# RAMNODE RHEL Vulnerability - OpenVZ Reboots



## Mun (May 15, 2013)

Hello,

This message is to all clients.

As many of you are aware, RedHat has recently published a critical security vulnerability. This vulnerability impacts *all CentOS systems*, which is what we run on our host nodes. The vulnerability *does not* put our nodes at risk of compromise, but OpenVZ users can cause our *OpenVZ host nodes* to reboot and/or kernel panic. As such, we are going to *apply a kernel upgrade to all OpenVZ nodes and reboot them*. We will be doing this over the course of the *next few hours*. Unfortunately, we cannot provide advance notice for this maintenance given the scope and risk of the vulnerability.

*KVM* clients running RHEL (or any derivative thereof) need to update their own kernels as soon as one becomes available from the source (CentOS, etc.). We will *not be rebooting our KVM nodes* at this time.

Please keep in mind that this is a *RHEL/CentOS issue, and not specific to RamNode*. We do everything in our power to keep your VPSs online 24/7/365, but there are cases which call for maintenance reboots like this. We cannot provide any ETAs on downtime length since that will depend on each node.

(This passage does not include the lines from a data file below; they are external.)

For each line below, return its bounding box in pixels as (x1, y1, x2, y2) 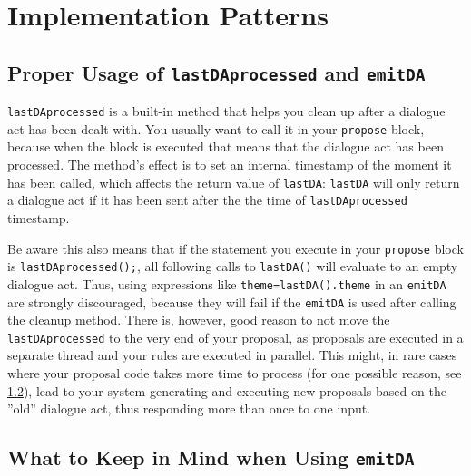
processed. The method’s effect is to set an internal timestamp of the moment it (7, 155, 452, 174)
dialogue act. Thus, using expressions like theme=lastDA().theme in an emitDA (7, 274, 446, 293)
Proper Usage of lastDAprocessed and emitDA (7, 58, 426, 86)
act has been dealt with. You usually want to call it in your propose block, (7, 119, 425, 138)
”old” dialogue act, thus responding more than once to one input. (7, 399, 371, 418)
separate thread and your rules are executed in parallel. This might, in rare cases (7, 345, 457, 364)
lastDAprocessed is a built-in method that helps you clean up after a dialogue (7, 102, 446, 121)
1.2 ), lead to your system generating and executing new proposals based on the (7, 381, 446, 400)
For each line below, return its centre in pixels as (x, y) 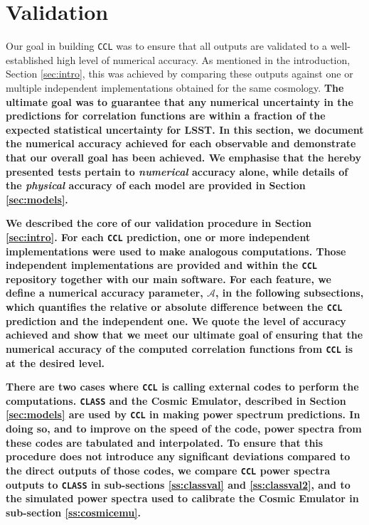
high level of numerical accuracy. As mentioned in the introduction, (203, 59)
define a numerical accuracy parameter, (105, 293)
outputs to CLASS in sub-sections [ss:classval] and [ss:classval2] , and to (178, 484)
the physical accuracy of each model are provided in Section (156, 185)
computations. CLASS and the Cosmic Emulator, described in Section (176, 400)
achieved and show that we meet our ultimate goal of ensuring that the (184, 335)
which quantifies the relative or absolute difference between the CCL (174, 307)
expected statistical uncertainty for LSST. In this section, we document (185, 129)
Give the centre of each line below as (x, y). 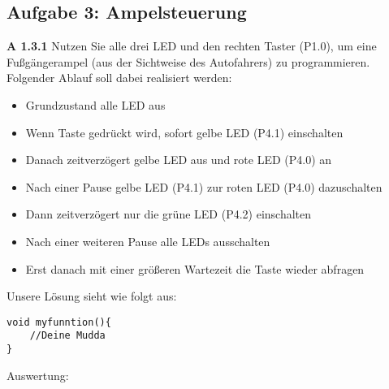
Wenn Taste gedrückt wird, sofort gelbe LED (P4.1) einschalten (184, 132)
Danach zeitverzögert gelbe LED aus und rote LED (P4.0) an (179, 160)
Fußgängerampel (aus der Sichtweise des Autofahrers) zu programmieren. (188, 61)
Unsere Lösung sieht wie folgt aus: (92, 296)
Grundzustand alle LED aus (95, 104)
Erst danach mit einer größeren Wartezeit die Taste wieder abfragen (195, 268)
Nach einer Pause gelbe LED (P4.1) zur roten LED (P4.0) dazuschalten (204, 186)
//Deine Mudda (67, 336)
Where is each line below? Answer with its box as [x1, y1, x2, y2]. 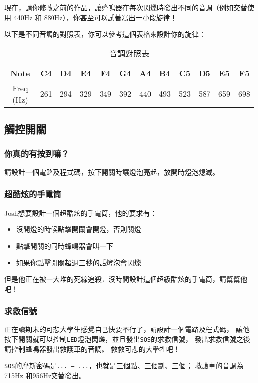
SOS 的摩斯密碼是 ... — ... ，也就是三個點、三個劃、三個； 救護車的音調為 [4, 360, 244, 371]
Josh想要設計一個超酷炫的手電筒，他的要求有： [4, 207, 157, 218]
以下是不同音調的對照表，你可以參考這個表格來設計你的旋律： [4, 29, 206, 39]
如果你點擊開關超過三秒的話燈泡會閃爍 [16, 257, 141, 268]
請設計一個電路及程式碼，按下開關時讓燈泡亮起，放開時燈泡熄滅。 [4, 166, 219, 177]
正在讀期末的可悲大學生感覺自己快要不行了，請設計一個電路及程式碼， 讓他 [4, 324, 250, 334]
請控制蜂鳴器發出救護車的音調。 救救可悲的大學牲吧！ [4, 343, 180, 354]
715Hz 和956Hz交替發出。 [4, 370, 86, 380]
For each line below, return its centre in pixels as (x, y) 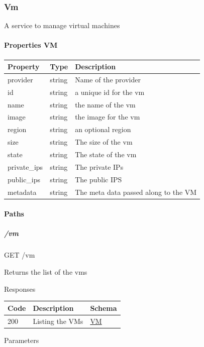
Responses (20, 288)
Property (24, 67)
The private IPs (99, 166)
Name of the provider (108, 79)
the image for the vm (108, 117)
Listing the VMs (58, 321)
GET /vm (20, 255)
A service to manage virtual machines (62, 25)
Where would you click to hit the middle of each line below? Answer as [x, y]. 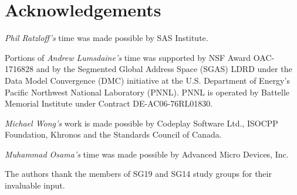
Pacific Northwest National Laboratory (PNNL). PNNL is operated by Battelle [147, 92]
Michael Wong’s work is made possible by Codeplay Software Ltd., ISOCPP [141, 123]
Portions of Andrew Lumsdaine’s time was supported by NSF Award [128, 57]
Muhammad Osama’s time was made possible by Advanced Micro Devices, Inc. [147, 154]
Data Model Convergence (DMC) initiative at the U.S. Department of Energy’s [147, 80]
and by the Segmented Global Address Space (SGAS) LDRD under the [164, 69]
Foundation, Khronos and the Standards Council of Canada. [113, 134]
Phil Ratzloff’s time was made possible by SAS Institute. [107, 38]

If you have any questions or concerns, please open a *Support Ticket* in the Client Area. Please do not respond to this email.

Thanks,

Nick
Snipped Email


----------



## mojeda (May 15, 2013)

Mentioned in: http://vpsboard.com/index.php?/topic/38-secure-dragon-emergency-reboot/


----------



## Mun (May 15, 2013)

mojeda said:


> Mentioned in: http://vpsboard.com/index.php?/topic/38-secure-dragon-emergency-reboot/


I even researched to make sure there wasn't a topic on it  oops.


----------